Lou Reed: Power and Glory

Power and Glory—The Situation
by Lou Reed

I was visited by the Power and the Glory
I was visited by a majestic hymn
Great bolts of lightning
Lighting up the sky
Electricity flowing through my veins

I was captured by a larger moment
I was seized by divinity’s hot breath
Gorged like a lion on experience
Powerful from life
I want all of it—
Not just some of it

I saw a man turn into a bird
I saw a bird turn into a tiger
I saw a man hang from a cliff by the tips of his toes
In the jungles of the Amazon
I saw a man put a redhot needle through his eye
Turn into a crow and fly through the trees
Swallow hot coals and breathe out flames
And I wanted this to happen to me

We saw the moon vanish into his pocket
We saw the stars disappear from sight
We saw him walk across water into the sun
While bathed in eternal light
We spewed out questions waiting for answers
Creating legends, religions and myths
Books, stories, movies and plays
All trying to explain this

I saw a great man turn into a little child
The cancer reduced him to dust
His voice growing weak as he fought for his life
With a bravery few men know
I saw isotopes introduced into his lungs
Trying to stop the cancerous spread
And it made me think of Leda and The Swan
And gold being made from lead
The same power that burned Hiroshima
Causing three-legged babies and death
Shrunk to the size of a nickel
To help him regain his breath
And I was struck by the power and the glory
I was visited by a majestic Him
Great bolts of lightning lighting up the sky
As the radiation flowed through him
He wanted all of it
Not some of it

The title of the song is Power and Glory and its poetic genius (as well as its beauty) lies in a one-two punch. One is the double use of “I wanted/he wanted all of it”. The other is the way Reed prepares us to see a man reduced to a child by disease while exhibiting uncommon bravery–to see him as one of the wonders of the world.

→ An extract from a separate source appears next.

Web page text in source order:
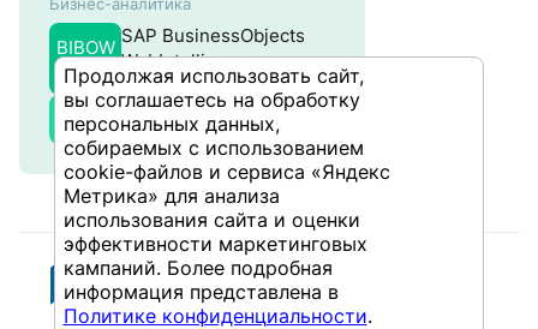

Hearing Lou Reed & Co perform Power and Glory is certainly preferable to simply reading the lyrics. That way you get all of the elements of song, particularly rhythm, despite the fact that Reed’s heavy emphasis on the lyrics undeniably draws energy away from song elements. But when you both listen to the performance and read the lyrics you gain a greater appreciation for both. Only by reading the lyrics do you see that the first use of “majestic” is a “hymn” and the second is a “Him”. And reading the lyrics allows you to slow down and wonder if that second “Him” refers only to the brave man undergoing cancer treatment or if it also refers to God. That last line gets to me because I saw someone in this situation, someone who led an active lifestyle, ate organic foods, took dozens of supplements, and reluctantly if ever took a pain pill, but when that cancer came and the doctors made their recommendations, she said, “Give me all of it.”

As Lou Reed grew older he focused more as a performer on clear delivery of the lyrics and as a consequence tended to become less musical. But when you look at his lyrics as poems, as I do, the austere musicality of many of his performances does not feel poor. On the contrary, the musical elements bring a dimension that increases the richness of the poetry. One might argue that I’m playing a mental game with myself and maybe I am, but consider that this formula does not always work for me. The musical content of Leonard Cohen’s performances, for example, is too stripped down for my taste. Regardless of the quality of his lyrics, I can’t find anything musical to hook onto and so I don’t enjoy listening to him. Covers of his songs fare much better, in my opinion.

As an aside I’d like to mention that I disagree with the purists who argue that songwriting is not literature. Bob Dylan earned his Nobel. And while it is true that songwriters can’t deploy all of the nuances of language that come into play on the page it’s just stupid to deny that songwriting does not exist without words. Moreover, the performative and musical elements of songwriting bring nuances of their own to the language elements.

Getting back to Power and Glory, in performance that plaintive yet urgent “I want all of it” comes across like a universal cry. That part of the song pierces me to the core. But I like that in reading the lyrics the phrase becomes less universal and more particular. I’ve seen things that defy belief, the speaker tells us. Truth is always stranger than fiction. And I want it. All of it. All that life can offer. Even if it’s radiation therapy. Give it to me! And when death comes, may I meet it with eyes open in wonder.